Intestinal Atresia, and Stenosis and Intestinal Cysts

Intestinal atresia, is a type of birth defect, refers to a complete block in an area of the intestines of a baby. It occurs when the intestines aren’t formed properly.

Macroglossia

Macroglossia is the medical term for when a child is born with an enlarged tongue. It is one of the most common features of Beckwith-Wiedemann Syndrome.

Mediastinal Teratoma

A mediastinal teratoma is a large mass that grows in the area between the two lungs.

Multicystic Dysplastic Kidney

Multicystic dysplastic kidney is a common birth defect in which a baby’s normal kidney tissue (usually only on one side) is replaced by many cysts.

Myelomeningocele

A myelomeningocele is a bulge or sac of the fluid that surround the spinal cord.

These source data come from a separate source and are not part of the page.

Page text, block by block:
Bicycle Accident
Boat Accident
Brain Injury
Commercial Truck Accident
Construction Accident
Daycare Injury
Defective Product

Spina bifida refers to the specific gap in the bony spinal column that protects the spinal cord.

Neural Tube Defects

A neural tube defect is a birth defect that occurs very early in the development of a fetus, often during the first month of pregnancy, where the brain, spinal cord and spinal column do not develop normally.

Neurogenetic–Neurometabolic Abnormalities

Neurogenetic and neurometabolic abnormalities are disorders that affect how the brain ( and/or other organs) function.

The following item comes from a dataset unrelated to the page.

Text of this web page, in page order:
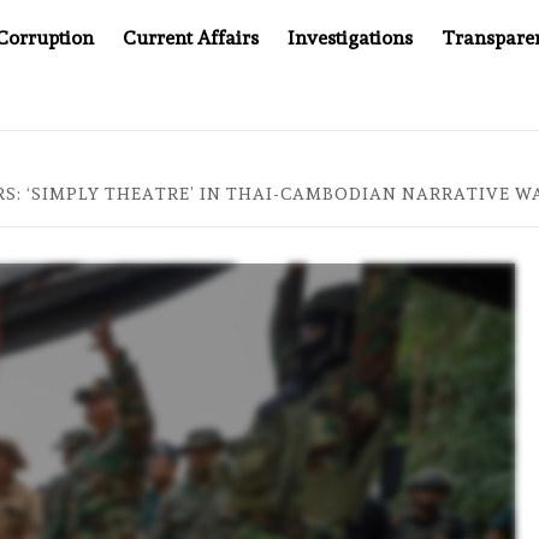
Current Affairs Investigations
YOU CAN’T LOOK INSIDE
‘SIMPLY THEATRE’ IN THAI-CAMBODIAN NARRATIVE

Periventricular Leukomalacia

Periventricular leukomalacia is a brain disorder occurring in prematurely born babies which is characterized by brain damage with softening and death of the inner part of the brain.

Pierre Robin Sequence

Pierre Robin Sequence describes a series of characteristics in newborns which include a small or set back lower jaw, displacement of the tongue to the back of the throat, cleft palate and airway obstruction which leads to difficulty with breathing.

Sacrococcygeal Teratoma

A sacrococcygeal teratoma is a tumor containing a number of different tissues (fat, bone, nerves etc.) that is present at birth in the tailbone of the newborn baby.

Single Ventricle Heart Defects (SVD)

The ventricles are two of the hearts' four chambers. When a baby is born with only one of the ventricles functioning  properly or missing, this is called "single ventricle defect".

Spina Bifida

Please see Myelomeningocele for further information.

Tetralogy of Fallot

Tetralogy of Fallot (TOF) is a heart condition of several defects present at birth that occur due to abnormal development of the heart during pregnancy.

Transposition of the Great Arteries

Transposition of the great arteries is a heart condition that is present at birth due to abnormal development of the fetal heart during pregnancy, in which the two major arteries that carry blood from the heart to the lungs and the body are wrongly connected.

Treacher Collins Syndrome

Treacher Collins is a genetic disorder that impacts how the face develops. Specifically, it can cause abnormal development of the jaws, ears, eyelids and cheekbones.

Ureterocele

The ureters connect the kidneys to the bladder and allow urine to pass through. When swelling occurs near the bottom of a ureter where it connects with the bladder, this is known as ureterocele.

Vitamin K deficiency bleeding

When there is a lack of Vitamin k blood doesn't clot and bleeding results.